╔══

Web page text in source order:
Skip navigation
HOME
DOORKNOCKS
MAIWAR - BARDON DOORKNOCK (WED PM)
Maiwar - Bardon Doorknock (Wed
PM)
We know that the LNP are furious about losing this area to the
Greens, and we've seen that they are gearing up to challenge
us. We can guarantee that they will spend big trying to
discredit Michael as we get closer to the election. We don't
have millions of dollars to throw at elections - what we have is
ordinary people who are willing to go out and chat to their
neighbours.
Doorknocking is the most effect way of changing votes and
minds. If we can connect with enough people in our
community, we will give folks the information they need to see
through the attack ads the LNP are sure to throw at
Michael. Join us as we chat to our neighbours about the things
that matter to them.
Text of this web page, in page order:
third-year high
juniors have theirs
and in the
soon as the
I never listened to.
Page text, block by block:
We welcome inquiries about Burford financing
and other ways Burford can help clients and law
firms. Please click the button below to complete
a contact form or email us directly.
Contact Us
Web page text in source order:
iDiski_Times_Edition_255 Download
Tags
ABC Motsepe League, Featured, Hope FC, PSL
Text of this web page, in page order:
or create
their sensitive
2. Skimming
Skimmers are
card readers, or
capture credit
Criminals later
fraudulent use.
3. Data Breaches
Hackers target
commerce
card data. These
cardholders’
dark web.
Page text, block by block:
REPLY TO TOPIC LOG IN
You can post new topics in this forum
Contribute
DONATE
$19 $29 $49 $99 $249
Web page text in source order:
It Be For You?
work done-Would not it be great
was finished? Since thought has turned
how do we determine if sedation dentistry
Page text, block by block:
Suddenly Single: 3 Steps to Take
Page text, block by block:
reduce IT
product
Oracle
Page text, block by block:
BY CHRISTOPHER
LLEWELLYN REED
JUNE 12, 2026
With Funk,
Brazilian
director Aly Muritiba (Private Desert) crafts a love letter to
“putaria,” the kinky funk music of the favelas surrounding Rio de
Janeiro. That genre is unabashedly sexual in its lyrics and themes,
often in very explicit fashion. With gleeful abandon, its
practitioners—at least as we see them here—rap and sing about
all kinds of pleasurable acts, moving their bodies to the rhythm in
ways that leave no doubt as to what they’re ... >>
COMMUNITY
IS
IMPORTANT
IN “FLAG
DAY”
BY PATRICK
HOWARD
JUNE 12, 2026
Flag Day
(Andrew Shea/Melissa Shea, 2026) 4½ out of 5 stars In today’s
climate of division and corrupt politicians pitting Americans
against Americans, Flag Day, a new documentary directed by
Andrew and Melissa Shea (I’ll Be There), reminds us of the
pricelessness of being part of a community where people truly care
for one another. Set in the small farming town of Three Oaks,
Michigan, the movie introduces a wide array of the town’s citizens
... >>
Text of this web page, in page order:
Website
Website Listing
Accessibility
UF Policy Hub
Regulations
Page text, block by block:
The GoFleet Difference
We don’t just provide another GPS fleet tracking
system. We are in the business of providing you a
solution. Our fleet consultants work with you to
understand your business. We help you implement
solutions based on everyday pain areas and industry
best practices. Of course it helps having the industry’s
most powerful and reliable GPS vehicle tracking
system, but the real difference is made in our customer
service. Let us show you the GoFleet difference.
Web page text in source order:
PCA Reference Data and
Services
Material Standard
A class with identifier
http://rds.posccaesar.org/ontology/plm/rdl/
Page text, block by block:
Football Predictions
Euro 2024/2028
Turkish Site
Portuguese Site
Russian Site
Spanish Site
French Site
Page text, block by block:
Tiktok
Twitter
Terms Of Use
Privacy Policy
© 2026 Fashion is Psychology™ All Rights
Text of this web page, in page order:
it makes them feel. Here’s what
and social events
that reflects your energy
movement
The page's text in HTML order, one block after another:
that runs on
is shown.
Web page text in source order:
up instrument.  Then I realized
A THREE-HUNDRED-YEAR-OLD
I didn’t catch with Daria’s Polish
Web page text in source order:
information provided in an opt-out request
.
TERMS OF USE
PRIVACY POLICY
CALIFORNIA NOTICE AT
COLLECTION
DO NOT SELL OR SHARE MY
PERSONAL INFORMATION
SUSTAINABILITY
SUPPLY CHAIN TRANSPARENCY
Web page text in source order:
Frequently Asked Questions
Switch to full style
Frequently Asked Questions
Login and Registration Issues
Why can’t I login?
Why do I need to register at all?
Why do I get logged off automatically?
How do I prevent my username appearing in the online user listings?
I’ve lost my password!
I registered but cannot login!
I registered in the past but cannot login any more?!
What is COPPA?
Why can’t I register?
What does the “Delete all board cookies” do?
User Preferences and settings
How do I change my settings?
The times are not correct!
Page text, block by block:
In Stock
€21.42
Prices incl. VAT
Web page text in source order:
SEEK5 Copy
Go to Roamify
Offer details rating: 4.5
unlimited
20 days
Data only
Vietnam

╚══

Reproduce the data shown above exactly, including every line.

The completed task>
Web page text in source order:
Skip navigation
HOME
DOORKNOCKS
MAIWAR - BARDON DOORKNOCK (WED PM)
Maiwar - Bardon Doorknock (Wed
PM)
We know that the LNP are furious about losing this area to the
Greens, and we've seen that they are gearing up to challenge
us. We can guarantee that they will spend big trying to
discredit Michael as we get closer to the election. We don't
have millions of dollars to throw at elections - what we have is
ordinary people who are willing to go out and chat to their
neighbours.
Doorknocking is the most effect way of changing votes and
minds. If we can connect with enough people in our
community, we will give folks the information they need to see
through the attack ads the LNP are sure to throw at
Michael. Join us as we chat to our neighbours about the things
that matter to them.
Text of this web page, in page order:
third-year high
juniors have theirs
and in the
soon as the
I never listened to.
Page text, block by block:
We welcome inquiries about Burford financing
and other ways Burford can help clients and law
firms. Please click the button below to complete
a contact form or email us directly.
Contact Us
Web page text in source order:
iDiski_Times_Edition_255 Download
Tags
ABC Motsepe League, Featured, Hope FC, PSL
Text of this web page, in page order:
or create
their sensitive
2. Skimming
Skimmers are
card readers, or
capture credit
Criminals later
fraudulent use.
3. Data Breaches
Hackers target
commerce
card data. These
cardholders’
dark web.
Page text, block by block:
REPLY TO TOPIC LOG IN
You can post new topics in this forum
Contribute
DONATE
$19 $29 $49 $99 $249
Web page text in source order:
It Be For You?
work done-Would not it be great
was finished? Since thought has turned
how do we determine if sedation dentistry
Page text, block by block:
Suddenly Single: 3 Steps to Take
Page text, block by block:
reduce IT
product
Oracle
Page text, block by block:
BY CHRISTOPHER
LLEWELLYN REED
JUNE 12, 2026
With Funk,
Brazilian
director Aly Muritiba (Private Desert) crafts a love letter to
“putaria,” the kinky funk music of the favelas surrounding Rio de
Janeiro. That genre is unabashedly sexual in its lyrics and themes,
often in very explicit fashion. With gleeful abandon, its
practitioners—at least as we see them here—rap and sing about
all kinds of pleasurable acts, moving their bodies to the rhythm in
ways that leave no doubt as to what they’re ... >>
COMMUNITY
IS
IMPORTANT
IN “FLAG
DAY”
BY PATRICK
HOWARD
JUNE 12, 2026
Flag Day
(Andrew Shea/Melissa Shea, 2026) 4½ out of 5 stars In today’s
climate of division and corrupt politicians pitting Americans
against Americans, Flag Day, a new documentary directed by
Andrew and Melissa Shea (I’ll Be There), reminds us of the
pricelessness of being part of a community where people truly care
for one another. Set in the small farming town of Three Oaks,
Michigan, the movie introduces a wide array of the town’s citizens
... >>
Text of this web page, in page order:
Website
Website Listing
Accessibility
UF Policy Hub
Regulations
Page text, block by block:
The GoFleet Difference
We don’t just provide another GPS fleet tracking
system. We are in the business of providing you a
solution. Our fleet consultants work with you to
understand your business. We help you implement
solutions based on everyday pain areas and industry
best practices. Of course it helps having the industry’s
most powerful and reliable GPS vehicle tracking
system, but the real difference is made in our customer
service. Let us show you the GoFleet difference.
Web page text in source order:
PCA Reference Data and
Services
Material Standard
A class with identifier
http://rds.posccaesar.org/ontology/plm/rdl/
Page text, block by block:
Football Predictions
Euro 2024/2028
Turkish Site
Portuguese Site
Russian Site
Spanish Site
French Site
Page text, block by block:
Tiktok
Twitter
Terms Of Use
Privacy Policy
© 2026 Fashion is Psychology™ All Rights
Text of this web page, in page order:
it makes them feel. Here’s what
and social events
that reflects your energy
movement
The page's text in HTML order, one block after another:
that runs on
is shown.
Web page text in source order:
up instrument.  Then I realized
A THREE-HUNDRED-YEAR-OLD
I didn’t catch with Daria’s Polish
Web page text in source order:
information provided in an opt-out request
.
TERMS OF USE
PRIVACY POLICY
CALIFORNIA NOTICE AT
COLLECTION
DO NOT SELL OR SHARE MY
PERSONAL INFORMATION
SUSTAINABILITY
SUPPLY CHAIN TRANSPARENCY
Web page text in source order:
Frequently Asked Questions
Switch to full style
Frequently Asked Questions
Login and Registration Issues
Why can’t I login?
Why do I need to register at all?
Why do I get logged off automatically?
How do I prevent my username appearing in the online user listings?
I’ve lost my password!
I registered but cannot login!
I registered in the past but cannot login any more?!
What is COPPA?
Why can’t I register?
What does the “Delete all board cookies” do?
User Preferences and settings
How do I change my settings?
The times are not correct!
Page text, block by block:
In Stock
€21.42
Prices incl. VAT
Web page text in source order:
SEEK5 Copy
Go to Roamify
Offer details rating: 4.5
unlimited
20 days
Data only
Vietnam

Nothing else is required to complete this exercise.